(Records contained in a dataset)
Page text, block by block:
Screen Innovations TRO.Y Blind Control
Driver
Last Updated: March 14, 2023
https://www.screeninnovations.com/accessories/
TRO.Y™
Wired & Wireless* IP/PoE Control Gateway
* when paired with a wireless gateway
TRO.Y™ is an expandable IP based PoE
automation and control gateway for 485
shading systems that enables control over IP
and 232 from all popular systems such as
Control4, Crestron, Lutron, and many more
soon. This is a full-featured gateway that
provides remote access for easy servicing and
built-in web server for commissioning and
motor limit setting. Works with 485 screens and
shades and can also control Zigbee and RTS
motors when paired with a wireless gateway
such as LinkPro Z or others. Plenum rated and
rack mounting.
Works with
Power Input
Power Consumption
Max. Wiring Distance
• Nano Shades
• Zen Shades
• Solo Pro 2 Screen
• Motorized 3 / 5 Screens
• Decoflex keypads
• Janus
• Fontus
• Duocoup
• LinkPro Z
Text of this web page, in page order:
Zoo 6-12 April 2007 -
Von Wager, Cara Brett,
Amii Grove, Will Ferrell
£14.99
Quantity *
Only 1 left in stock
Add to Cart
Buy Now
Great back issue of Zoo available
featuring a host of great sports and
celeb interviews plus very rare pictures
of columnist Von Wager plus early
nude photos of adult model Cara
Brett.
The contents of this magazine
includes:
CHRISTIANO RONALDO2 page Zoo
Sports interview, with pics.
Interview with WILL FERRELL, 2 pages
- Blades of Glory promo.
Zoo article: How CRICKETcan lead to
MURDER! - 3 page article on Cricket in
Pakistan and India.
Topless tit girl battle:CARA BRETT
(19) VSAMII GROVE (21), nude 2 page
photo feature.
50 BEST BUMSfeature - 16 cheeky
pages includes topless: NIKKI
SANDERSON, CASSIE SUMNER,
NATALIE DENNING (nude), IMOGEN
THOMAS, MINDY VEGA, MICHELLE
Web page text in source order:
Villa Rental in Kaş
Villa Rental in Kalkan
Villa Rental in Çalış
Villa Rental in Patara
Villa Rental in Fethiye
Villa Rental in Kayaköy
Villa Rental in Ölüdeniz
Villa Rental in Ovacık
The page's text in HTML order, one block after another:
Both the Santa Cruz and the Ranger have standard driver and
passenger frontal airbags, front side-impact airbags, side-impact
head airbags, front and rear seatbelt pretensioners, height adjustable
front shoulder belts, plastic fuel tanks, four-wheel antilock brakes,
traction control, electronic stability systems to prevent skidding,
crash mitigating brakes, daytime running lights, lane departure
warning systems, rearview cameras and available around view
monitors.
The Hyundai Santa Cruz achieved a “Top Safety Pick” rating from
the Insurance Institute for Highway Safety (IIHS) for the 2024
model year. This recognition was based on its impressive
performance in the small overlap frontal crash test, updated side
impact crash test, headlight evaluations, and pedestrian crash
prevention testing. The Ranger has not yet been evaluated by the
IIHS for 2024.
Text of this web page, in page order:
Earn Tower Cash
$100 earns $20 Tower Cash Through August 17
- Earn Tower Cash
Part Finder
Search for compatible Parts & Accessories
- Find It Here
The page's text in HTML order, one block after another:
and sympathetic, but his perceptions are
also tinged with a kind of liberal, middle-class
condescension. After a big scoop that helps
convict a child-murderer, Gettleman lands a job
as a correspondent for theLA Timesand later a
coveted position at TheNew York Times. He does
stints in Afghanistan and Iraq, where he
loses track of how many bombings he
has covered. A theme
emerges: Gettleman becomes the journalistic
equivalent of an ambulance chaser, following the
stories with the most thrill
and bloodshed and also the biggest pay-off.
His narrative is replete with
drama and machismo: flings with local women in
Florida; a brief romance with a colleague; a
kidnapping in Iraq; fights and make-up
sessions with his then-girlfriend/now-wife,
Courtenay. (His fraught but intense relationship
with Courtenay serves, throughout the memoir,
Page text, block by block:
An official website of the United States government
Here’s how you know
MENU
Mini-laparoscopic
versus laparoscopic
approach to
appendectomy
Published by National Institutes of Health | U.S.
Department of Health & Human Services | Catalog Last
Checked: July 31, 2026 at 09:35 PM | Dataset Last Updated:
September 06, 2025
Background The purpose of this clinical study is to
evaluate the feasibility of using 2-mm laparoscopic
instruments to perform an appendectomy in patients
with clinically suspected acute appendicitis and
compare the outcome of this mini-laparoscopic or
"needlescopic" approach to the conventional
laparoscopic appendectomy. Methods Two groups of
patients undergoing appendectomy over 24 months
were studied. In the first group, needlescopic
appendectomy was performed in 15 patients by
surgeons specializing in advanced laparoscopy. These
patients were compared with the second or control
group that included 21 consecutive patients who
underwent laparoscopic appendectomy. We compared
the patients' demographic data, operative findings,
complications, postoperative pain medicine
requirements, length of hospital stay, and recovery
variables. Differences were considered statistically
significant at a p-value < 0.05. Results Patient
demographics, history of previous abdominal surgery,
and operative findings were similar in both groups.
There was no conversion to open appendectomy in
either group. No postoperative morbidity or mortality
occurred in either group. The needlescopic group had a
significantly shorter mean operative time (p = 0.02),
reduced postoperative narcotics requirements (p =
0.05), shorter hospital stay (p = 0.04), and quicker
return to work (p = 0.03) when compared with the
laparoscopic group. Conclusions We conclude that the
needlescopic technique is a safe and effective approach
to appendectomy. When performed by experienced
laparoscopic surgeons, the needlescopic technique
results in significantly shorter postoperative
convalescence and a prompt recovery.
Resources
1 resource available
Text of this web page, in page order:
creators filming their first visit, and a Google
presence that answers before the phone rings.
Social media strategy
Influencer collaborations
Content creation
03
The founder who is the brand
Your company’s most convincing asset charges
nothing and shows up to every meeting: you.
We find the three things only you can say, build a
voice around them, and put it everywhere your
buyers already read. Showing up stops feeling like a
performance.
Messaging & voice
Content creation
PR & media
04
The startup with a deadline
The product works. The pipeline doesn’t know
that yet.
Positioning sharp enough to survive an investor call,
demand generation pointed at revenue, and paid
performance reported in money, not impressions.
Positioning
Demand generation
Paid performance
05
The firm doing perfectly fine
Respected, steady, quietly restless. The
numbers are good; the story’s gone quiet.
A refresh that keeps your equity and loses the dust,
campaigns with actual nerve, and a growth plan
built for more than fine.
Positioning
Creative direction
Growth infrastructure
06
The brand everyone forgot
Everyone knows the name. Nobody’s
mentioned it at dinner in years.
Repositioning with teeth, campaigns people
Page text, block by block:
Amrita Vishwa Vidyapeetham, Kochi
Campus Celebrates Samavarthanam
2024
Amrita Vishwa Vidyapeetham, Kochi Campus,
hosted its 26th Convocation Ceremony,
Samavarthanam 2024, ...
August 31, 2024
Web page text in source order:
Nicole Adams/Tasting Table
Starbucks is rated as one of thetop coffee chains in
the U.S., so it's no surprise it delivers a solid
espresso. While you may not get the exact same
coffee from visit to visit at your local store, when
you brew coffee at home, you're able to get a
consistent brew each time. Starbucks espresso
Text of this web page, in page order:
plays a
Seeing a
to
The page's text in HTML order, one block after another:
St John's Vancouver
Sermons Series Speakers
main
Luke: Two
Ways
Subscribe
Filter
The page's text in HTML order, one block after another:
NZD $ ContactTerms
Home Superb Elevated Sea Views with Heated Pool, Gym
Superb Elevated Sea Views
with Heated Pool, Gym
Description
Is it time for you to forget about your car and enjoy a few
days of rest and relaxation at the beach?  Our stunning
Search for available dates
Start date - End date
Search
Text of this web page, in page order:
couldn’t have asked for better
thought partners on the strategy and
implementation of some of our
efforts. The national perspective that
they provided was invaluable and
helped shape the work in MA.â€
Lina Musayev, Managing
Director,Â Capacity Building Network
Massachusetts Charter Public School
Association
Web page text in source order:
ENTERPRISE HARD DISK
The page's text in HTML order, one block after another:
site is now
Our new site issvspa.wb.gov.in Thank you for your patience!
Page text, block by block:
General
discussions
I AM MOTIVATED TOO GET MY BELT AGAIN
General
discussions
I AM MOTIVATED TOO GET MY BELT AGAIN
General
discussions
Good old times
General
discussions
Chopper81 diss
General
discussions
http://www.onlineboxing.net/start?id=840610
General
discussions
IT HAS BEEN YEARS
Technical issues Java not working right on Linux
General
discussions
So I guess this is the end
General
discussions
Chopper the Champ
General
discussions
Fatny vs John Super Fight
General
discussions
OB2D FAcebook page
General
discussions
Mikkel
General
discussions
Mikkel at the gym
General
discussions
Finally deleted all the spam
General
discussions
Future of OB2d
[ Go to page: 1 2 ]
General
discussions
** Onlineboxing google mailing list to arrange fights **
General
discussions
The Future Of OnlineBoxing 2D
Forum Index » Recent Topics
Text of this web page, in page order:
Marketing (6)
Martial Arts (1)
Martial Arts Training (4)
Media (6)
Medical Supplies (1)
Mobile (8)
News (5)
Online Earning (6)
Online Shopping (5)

> [What is expected]: Print, exactly as they appear above, the lines running from the one with "Future of OB2d" through the final line.

> [Response box]:
Future of OB2d
[ Go to page: 1 2 ]
General
discussions
** Onlineboxing google mailing list to arrange fights **
General
discussions
The Future Of OnlineBoxing 2D
Forum Index » Recent Topics
Text of this web page, in page order:
Marketing (6)
Martial Arts (1)
Martial Arts Training (4)
Media (6)
Medical Supplies (1)
Mobile (8)
News (5)
Online Earning (6)
Online Shopping (5)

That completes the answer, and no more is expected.